Archaeology Professor Matthew Liebmann has been collaborating with the Pueblo of Jemez in New Mexico for two decades, having served as tribal archaeologist and Native American Graves Protection and Repatriation Act program director for the Jemez Department of Natural Resources. Author of "Revolt: An Archaeological History of Pueblo Resistance and Revitalization in 17th Century New Mexico," Liebmann took a group of undergraduate and graduate students to Jemez this summer to help members of the tribe excavate the site of two mission churches. Liebmann sat down with the Gazette to talk about his research, how his field has reckoned with the past, and how both influence his teaching.

Matthew Liebmann

Q&A

GAZETTE: What has been the focus of your research?

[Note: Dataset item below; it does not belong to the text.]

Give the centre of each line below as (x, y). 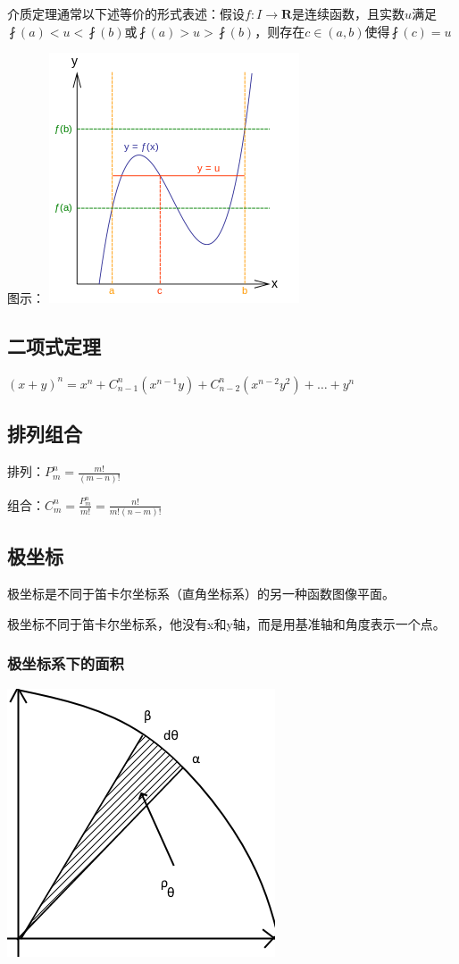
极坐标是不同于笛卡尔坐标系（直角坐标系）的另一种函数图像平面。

LIEBMANN: I've been doing collaborative archaeological research with the Jemez tribe for almost 20 years. It started when I began my dissertation research in graduate school, and I've continued that relationship up to today. In the past we've looked at the Pueblo Revolt of 1680, the history of humans and forest fires in the Southwest, and ancestral Jemez relationships with the Valles Caldera National Preserve. Most recently, we've been excavating the remains of the earliest Catholic church on the Jemez reservation, established by Franciscan missionaries in 1622. All this research focuses primarily on the period of early European colonialism in the Southwest, and the ways in which Native Americans negotiated that colonization.

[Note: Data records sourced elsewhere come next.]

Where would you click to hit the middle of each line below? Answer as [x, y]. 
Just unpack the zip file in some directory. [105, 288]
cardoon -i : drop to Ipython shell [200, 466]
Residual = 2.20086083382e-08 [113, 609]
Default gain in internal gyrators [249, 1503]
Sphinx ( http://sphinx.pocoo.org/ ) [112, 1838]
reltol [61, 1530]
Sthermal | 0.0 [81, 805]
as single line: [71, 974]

GAZETTE: Why is that period important?

LIEBMANN: From an anthropological perspective, you can argue that the global changes that occurred after 1492 are on par with the other great hinge points of human history, alongside the origins of Homo sapiens and the agricultural revolution. But from a particularly American perspective, the stories we tell about Native Americans during this early "contact period" have direct impacts on the lives of indigenous people in the U.S. today. Federal law and Indian policy often draw explicitly on the notions of early American Indian history. Of course, the stories we tell about that time tend to be framed through the documents written by European men for European audiences. And those texts often cast indigenous people as inferior to Europeans, biologically, culturally, or technologically. All of those allegations are problematic for various reasons, yet they continue to be used to rationalize inequalities in modern American Indian life.

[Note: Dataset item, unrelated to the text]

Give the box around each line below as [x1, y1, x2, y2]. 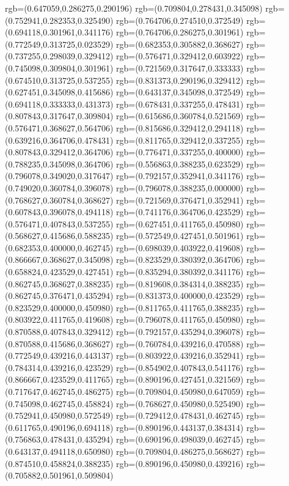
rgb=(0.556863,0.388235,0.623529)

GAZETTE: Can you give an example?

LIEBMANN: Sure, take Native American health. A few years ago we conducted a study of the population history of the Jemez people, focusing on the impact of diseases introduced after European contact. The results were surprising, but not for the reasons you might expect. We found that the Jemez were decimated after European colonization, with a population decline of 87 percent. That wasn't the surprising part, of course. Most people are aware of the devastating impacts Old World diseases had on Native Americans. What surprised us was the timing. The data we collected revealed that population declines didn't occur until nearly 100 years after the first contacts between pueblo people and Europeans [in the 1540s]. It was only after the establishment of Franciscan missions that diseases really took off. That leads us to ask why the population losses occurred when they did. The timing suggests that the crucial catalyst had to be more than simple exposure to new people and new germs. This suggests that pueblo people were not inherently vulnerable to disease. Rather, they were made vulnerable through European colonial policies of exploitation that led to poverty and malnutrition, rendering them more susceptible to disease.